Exercise prompt: Below are some records. Return exactly the lines from the one with "wissenschaftlichen Literatur für" to the one with "Eine Auswahl der", and nothing else.

START Dataset records

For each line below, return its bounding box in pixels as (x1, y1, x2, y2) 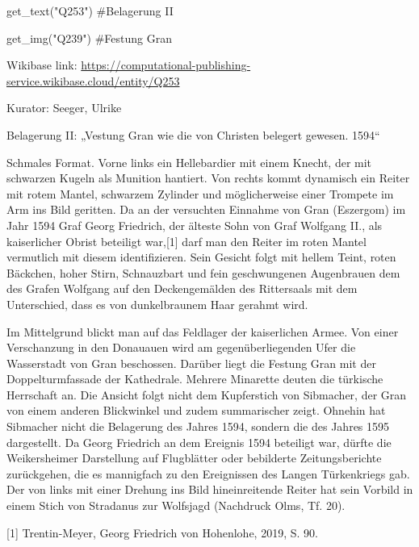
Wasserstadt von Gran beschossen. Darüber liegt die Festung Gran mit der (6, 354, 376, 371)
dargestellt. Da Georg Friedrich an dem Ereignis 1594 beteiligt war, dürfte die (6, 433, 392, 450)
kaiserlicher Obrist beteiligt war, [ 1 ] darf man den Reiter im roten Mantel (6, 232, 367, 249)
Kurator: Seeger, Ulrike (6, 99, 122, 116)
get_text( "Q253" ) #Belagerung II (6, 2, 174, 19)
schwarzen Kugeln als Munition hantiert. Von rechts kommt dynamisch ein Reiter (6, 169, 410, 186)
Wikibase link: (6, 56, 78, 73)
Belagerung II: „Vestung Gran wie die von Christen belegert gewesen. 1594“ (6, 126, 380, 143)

END Dataset records
START Dataset records

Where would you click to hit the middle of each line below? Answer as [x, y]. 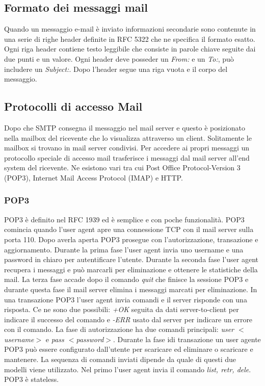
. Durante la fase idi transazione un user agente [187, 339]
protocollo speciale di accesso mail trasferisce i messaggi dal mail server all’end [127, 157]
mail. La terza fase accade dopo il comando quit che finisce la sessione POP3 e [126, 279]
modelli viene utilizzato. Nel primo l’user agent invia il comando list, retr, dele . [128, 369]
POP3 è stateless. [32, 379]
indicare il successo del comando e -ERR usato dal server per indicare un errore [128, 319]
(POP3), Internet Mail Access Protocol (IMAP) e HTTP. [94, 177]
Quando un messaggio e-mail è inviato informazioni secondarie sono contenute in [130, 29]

END Dataset records
START Dataset records

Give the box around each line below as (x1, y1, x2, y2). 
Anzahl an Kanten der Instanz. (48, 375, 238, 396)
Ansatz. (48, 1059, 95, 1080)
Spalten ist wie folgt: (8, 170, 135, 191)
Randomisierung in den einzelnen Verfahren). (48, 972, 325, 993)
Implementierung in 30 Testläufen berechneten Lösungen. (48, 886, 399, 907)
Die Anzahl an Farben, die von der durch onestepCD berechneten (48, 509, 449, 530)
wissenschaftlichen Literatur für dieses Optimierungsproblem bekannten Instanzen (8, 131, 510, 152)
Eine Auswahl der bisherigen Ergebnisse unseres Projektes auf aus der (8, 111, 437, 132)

END Dataset records

Exercise response:
wissenschaftlichen Literatur für dieses Optimierungsproblem bekannten Instanzen (8, 131, 510, 152)
Eine Auswahl der bisherigen Ergebnisse unseres Projektes auf aus der (8, 111, 437, 132)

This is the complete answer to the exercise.